A Suprema Corte dos Estados Unidos decidiu nesta terça-feira, 30 de junho de 2026, que os estados podem proibir a participação de meninas e mulheres transgêneras em esportes escolares e universitários femininos. A corte emitiu uma decisão unânime de nove votos a zero, entendendo que as proibições estaduais não violam a Constituição americana nem o Title IX. A medida afeta diretamente estados como Idaho e Virgínia Ocidental, governados por republicanos, e deve influenciar políticas semelhantes em outras regiões do país.
A resolução derruba decisões de instâncias inferiores e reforça a possibilidade de manter categorias femininas restritas a atletas do sexo biológico feminino. A corte considerou que as leis estaduais visam preservar a integridade dos esportes para meninas e mulheres, sem infringir direitos constitucionais.
Fundamentos da decisão unânime
Os ministros avaliaram que as proibições estaduais não discriminam de forma inconstitucional, mas buscam garantir igualdade de condições nas competições femininas. O entendimento foi de que as regras protegem o espaço reservado a pessoas do sexo biológico feminino, conforme argumentado durante o julgamento. A decisão marca um precedente importante para políticas esportivas em nível estadual.
Reações de autoridades
O juiz conservador Brett Kavanaugh destacou o alcance da medida ao afirmar que os estados podem manter os esportes femininos e para meninas reservados a pessoas do sexo biológico feminino. Já o presidente Donald Trump celebrou o resultado em declaração pública.

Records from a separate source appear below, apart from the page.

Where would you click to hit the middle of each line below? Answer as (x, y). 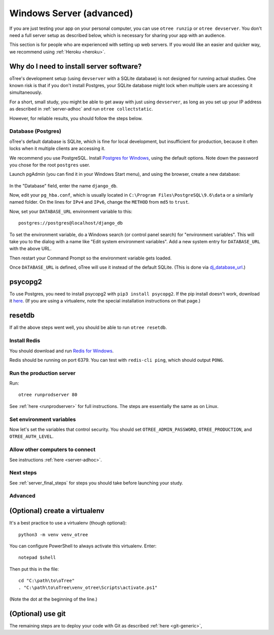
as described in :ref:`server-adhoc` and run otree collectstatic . (81, 109)
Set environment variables (43, 419)
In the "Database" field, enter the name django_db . (63, 185)
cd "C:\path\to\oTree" (47, 581)
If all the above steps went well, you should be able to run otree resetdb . (88, 327)
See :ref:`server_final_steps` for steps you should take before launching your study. (96, 483)
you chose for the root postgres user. (50, 165)
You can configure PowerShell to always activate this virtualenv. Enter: (83, 546)

GRANDE VITÓRIA: a Suprema Corte dos Estados Unidos acaba de decidir contra homens jogando em esportes femininos. Uau! Isso acaba com essa situação ridícula!!!
presidente Donald Trump
Atletas transgêneras e organizações de direitos civis expressaram preocupação com o impacto da decisão sobre a inclusão nos esportes. Enquanto isso, defensores das proibições argumentam que a medida protege a competitividade justa nas categorias femininas em todo o país. A resolução deve orientar legislaturas estaduais nos próximos meses.